Vadafone Arena değil İnönü Stadyum’uydu…

‘O’ yıllardı… Birkaç şey gelirdi insanın aklına. Biri spiker Doğan Yıldız’ın sesi:

“Bahardan kalma bir gün tribünler tıklım tıklım dolu…”

Diğeri, ağaçlı yoldan gerip açarak getirilen, kapalının üstüne asılan siyah beyaz bayrak…

Kuşlar uçuyor…

•••

Adli Tıp doktoru Joseph Erdem tarafından kaleme alınan bir yazı…

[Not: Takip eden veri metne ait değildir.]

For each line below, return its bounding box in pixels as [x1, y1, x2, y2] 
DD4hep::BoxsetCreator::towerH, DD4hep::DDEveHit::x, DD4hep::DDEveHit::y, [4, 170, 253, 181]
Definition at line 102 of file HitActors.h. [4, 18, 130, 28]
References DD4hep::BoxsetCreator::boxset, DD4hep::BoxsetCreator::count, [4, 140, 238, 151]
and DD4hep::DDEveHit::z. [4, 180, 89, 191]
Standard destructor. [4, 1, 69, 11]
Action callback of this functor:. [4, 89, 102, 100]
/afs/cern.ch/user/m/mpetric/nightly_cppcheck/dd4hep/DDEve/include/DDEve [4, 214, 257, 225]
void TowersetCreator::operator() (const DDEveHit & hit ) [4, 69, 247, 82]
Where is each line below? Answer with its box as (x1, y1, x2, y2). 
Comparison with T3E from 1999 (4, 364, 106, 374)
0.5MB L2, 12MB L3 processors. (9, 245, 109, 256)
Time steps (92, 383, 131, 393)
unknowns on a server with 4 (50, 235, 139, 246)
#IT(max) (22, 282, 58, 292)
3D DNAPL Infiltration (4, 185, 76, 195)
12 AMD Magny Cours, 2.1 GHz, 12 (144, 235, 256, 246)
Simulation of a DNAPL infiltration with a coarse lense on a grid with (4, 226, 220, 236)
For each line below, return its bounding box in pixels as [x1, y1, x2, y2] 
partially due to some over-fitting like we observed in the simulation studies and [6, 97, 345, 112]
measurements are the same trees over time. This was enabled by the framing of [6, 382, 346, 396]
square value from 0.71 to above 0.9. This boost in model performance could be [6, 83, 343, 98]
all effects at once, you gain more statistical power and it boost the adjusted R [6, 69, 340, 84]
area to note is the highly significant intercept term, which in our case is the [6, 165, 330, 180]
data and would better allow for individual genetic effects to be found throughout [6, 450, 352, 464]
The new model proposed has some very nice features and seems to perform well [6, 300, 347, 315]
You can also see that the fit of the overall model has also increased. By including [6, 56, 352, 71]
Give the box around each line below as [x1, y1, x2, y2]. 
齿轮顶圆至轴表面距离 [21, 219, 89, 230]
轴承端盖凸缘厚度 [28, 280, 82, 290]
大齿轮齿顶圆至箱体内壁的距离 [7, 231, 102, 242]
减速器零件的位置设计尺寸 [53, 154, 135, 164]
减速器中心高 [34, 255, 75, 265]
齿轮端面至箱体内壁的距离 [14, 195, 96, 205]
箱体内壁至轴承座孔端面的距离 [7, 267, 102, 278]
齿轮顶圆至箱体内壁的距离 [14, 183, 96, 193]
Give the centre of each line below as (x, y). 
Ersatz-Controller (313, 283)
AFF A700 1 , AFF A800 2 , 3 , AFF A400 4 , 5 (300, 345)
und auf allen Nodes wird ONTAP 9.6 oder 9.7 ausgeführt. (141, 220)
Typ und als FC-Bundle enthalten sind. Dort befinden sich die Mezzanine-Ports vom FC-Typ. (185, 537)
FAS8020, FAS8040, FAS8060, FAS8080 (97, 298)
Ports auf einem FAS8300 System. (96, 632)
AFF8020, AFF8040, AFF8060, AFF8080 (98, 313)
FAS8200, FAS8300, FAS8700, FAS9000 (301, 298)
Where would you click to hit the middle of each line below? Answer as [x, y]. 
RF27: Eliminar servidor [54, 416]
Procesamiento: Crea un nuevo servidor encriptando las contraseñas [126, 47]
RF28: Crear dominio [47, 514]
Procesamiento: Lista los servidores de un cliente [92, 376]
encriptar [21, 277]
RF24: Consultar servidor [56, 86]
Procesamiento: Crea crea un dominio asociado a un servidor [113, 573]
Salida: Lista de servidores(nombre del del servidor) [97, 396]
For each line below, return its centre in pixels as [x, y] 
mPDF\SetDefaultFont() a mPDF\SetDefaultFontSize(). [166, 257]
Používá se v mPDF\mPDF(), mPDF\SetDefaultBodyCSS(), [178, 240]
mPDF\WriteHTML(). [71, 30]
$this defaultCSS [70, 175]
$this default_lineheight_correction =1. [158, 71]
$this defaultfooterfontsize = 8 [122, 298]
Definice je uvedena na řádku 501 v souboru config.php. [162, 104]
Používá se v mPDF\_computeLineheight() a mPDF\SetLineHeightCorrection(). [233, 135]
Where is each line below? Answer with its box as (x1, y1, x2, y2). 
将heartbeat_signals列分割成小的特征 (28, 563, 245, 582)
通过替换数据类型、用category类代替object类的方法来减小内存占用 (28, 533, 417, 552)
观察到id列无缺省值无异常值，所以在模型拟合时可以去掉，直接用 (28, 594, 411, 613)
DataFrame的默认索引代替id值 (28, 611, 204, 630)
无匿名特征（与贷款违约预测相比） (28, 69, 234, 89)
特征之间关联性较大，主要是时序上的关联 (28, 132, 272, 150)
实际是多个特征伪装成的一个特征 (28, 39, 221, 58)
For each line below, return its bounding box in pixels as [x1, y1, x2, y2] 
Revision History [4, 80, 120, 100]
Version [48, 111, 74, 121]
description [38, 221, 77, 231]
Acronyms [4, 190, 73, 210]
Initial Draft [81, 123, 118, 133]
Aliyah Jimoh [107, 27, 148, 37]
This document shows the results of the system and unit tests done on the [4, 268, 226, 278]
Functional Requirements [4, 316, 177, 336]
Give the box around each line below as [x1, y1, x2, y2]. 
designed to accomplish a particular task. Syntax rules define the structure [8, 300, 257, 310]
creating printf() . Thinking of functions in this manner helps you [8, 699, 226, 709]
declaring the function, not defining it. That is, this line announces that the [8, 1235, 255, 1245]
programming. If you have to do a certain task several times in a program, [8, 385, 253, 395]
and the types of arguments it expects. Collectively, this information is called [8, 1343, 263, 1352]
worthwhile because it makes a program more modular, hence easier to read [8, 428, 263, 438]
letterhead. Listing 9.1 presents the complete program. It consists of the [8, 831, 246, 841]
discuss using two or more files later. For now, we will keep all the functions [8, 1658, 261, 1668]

“Patlayıcı madde infilakında sadece insanlar ölmez. Kollar bacaklar kopar, gözler kör olur, işitme kayıpları, devamlı veya geçici hafıza kayıpları ve travmalar da olur. 1 TNT gücündeki patlamada bile, 350-400 metrekare çevresindeki bütün kuşlar, ciğerleri patlayarak ölür. Aynı etki, patlamaya 100-200 metre yakındaki sokak kedi ve köpeklerine de olur. Etrafta kırılan camını bile değiştirecek parası olmadığı için, kaç gece soğukta yatacak evler bulunur. Patlamanın ilk etkisi ses hızındadır. Yakınlık oranına göre, ilk önce akciğer dalak, bağırsak, östaki borusu gibi içinde basınç olan organlar patlar. Sonra patlamanın yaklaşık 3 bin derecelik alevi sizi kavurur. En son, şarapnel-parça etkisi ile sizi yaralar. Bütün bunlar saniyenin yarısında olur…”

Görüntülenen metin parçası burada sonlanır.